• Exercise details
Pictures stay out of the copy; set down each line of the listing below exactly.

□ □ □ □ □ □ □

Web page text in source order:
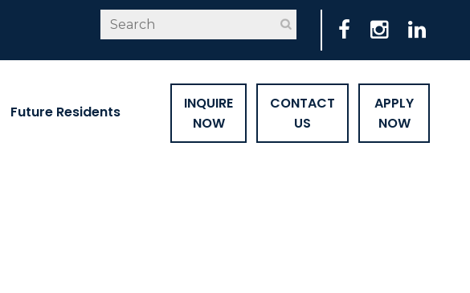
Future Residents
INQUIRE
NOW
CONTACT
US
APPLY
NOW
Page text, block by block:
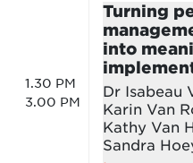
1.30 PM
3.00 PM
Turning
into
Dr Isabeau
Karin Van
Kathy Van
Sandra
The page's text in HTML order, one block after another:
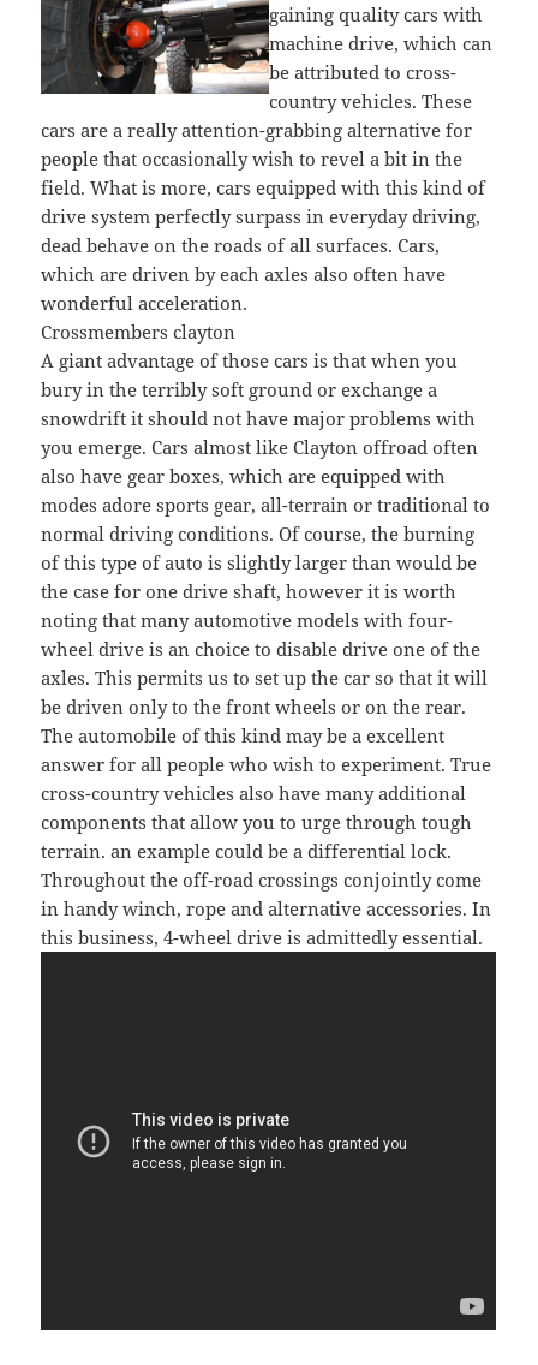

□ □ □ □ □ □ □

• Result of this exercise
Web page text in source order:
Future Residents
INQUIRE
NOW
CONTACT
US
APPLY
NOW
Page text, block by block:
1.30 PM
3.00 PM
Turning
into
Dr Isabeau
Karin Van
Kathy Van
Sandra
The page's text in HTML order, one block after another:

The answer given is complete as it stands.